EXERCISE OBJECTIVE :: Copy out each line below containing "images".
--- EXTRACTED MATERIAL Enclosed Below ---
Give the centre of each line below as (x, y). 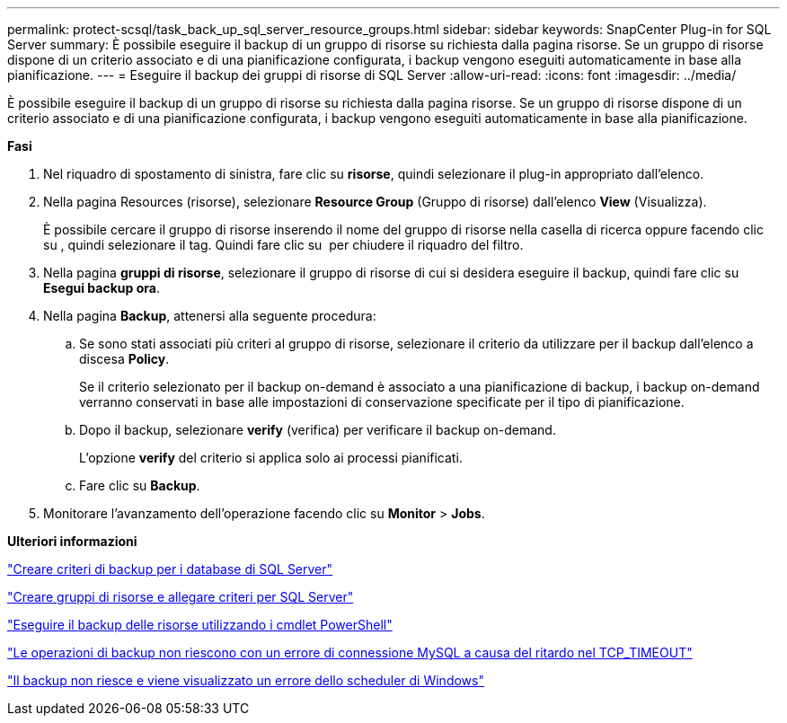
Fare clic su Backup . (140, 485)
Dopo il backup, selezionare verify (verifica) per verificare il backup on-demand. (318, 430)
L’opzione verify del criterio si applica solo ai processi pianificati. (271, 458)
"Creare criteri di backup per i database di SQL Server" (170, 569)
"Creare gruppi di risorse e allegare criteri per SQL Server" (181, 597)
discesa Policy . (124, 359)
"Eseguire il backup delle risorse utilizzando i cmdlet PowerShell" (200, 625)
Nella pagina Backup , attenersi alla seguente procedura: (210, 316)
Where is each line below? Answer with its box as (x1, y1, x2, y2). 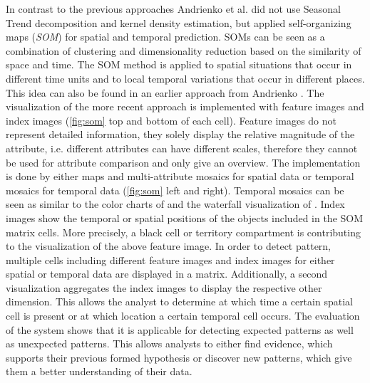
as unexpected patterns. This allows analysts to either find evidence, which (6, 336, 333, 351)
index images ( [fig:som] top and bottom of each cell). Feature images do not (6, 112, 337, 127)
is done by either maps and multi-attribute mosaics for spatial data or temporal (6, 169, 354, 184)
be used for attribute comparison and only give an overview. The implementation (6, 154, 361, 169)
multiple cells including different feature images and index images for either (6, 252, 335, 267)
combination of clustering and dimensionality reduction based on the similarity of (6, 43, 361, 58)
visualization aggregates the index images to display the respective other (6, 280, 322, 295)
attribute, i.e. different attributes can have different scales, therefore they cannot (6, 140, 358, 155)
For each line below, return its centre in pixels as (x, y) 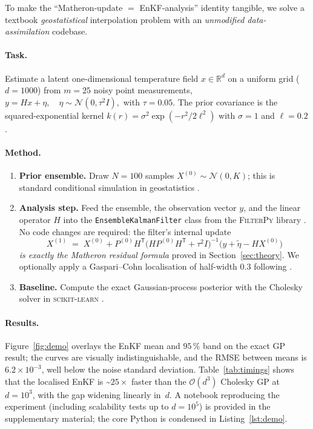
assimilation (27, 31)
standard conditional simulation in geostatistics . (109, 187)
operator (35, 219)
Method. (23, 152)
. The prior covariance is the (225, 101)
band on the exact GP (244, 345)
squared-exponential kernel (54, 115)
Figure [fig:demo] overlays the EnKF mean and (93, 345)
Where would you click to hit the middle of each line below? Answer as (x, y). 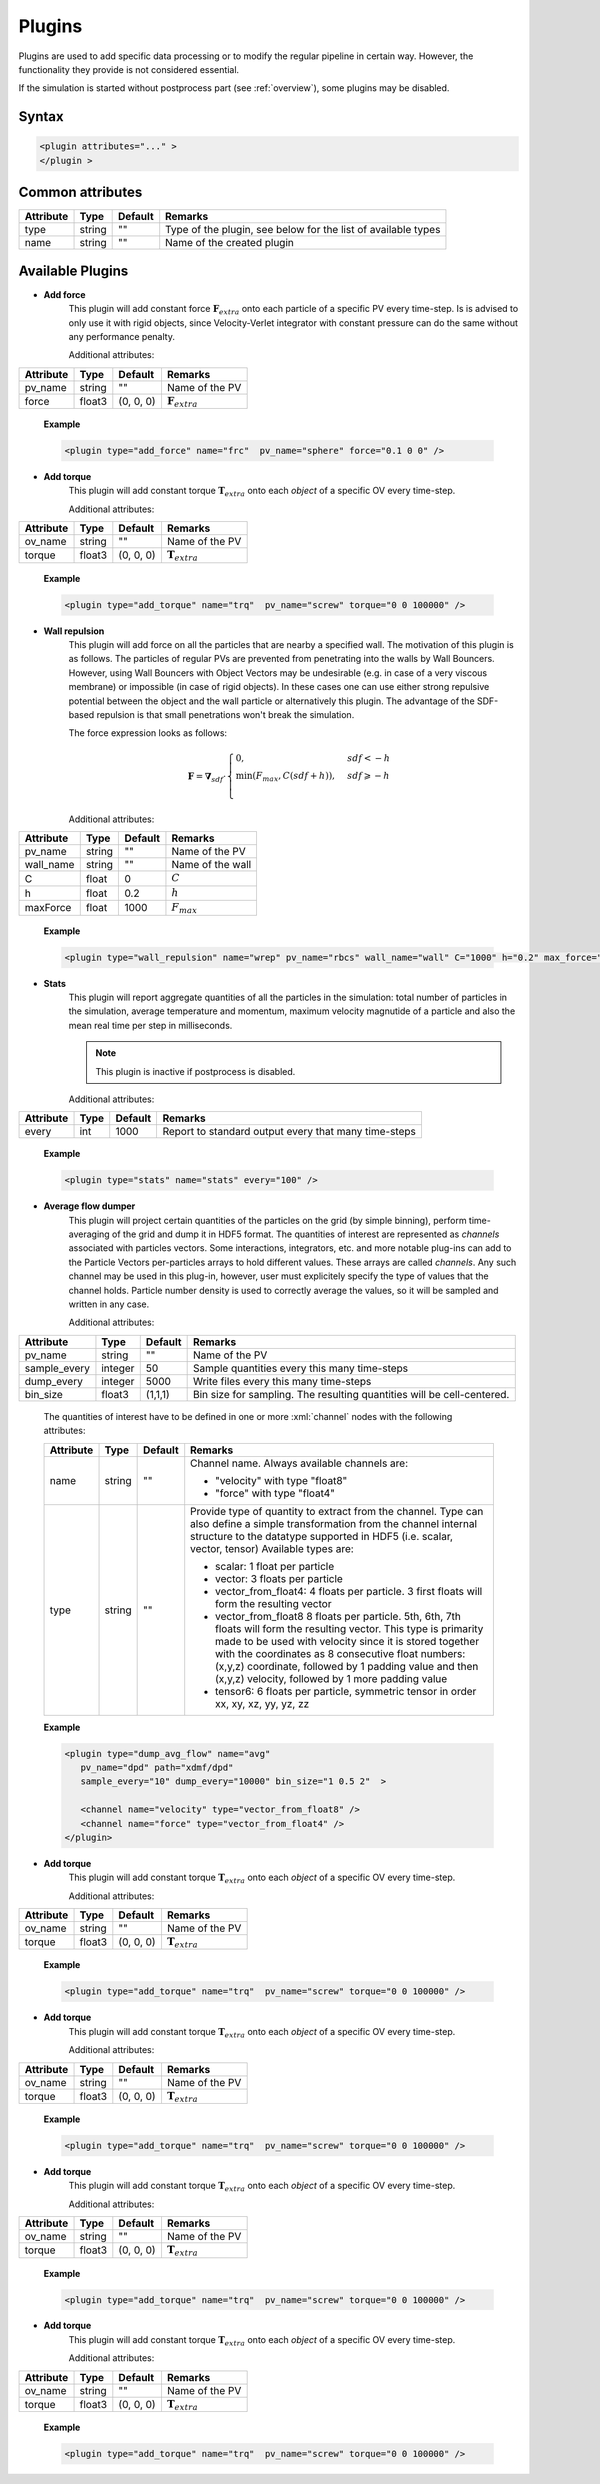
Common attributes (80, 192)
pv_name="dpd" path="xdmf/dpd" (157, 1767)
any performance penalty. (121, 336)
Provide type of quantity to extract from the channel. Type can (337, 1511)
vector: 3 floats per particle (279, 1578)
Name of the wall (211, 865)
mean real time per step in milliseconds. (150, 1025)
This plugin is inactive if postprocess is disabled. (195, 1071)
--- End of Enclosed EXTRACTED MATERIAL ---
--- EXTRACTED MATERIAL Enclosed Below ---
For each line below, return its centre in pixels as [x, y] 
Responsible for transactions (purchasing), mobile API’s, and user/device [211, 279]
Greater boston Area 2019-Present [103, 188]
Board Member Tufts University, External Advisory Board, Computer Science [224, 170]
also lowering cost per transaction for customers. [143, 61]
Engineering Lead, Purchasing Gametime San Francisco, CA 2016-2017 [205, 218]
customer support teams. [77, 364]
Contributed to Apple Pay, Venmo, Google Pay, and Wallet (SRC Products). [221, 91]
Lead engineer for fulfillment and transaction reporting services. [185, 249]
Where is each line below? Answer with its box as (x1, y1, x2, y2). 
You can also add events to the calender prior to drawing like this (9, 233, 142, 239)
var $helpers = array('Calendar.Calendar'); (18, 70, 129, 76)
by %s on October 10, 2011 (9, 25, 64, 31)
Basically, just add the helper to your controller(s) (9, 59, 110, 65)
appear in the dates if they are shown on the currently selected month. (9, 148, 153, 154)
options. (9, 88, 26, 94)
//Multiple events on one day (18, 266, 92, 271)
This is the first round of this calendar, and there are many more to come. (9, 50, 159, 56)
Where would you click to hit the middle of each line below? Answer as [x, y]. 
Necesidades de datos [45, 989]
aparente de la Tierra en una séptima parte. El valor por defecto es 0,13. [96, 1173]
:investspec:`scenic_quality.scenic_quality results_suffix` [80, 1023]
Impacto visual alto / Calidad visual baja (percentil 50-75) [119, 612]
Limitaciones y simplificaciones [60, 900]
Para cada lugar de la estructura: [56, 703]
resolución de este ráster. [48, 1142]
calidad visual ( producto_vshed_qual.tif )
--- End of Enclosed EXTRACTED MATERIAL ---
EXERCISE RESULT ::
index images ( [fig:som] top and bottom of each cell). Feature images do not (6, 112, 337, 127)
multiple cells including different feature images and index images for either (6, 252, 335, 267)
visualization aggregates the index images to display the respective other (6, 280, 322, 295)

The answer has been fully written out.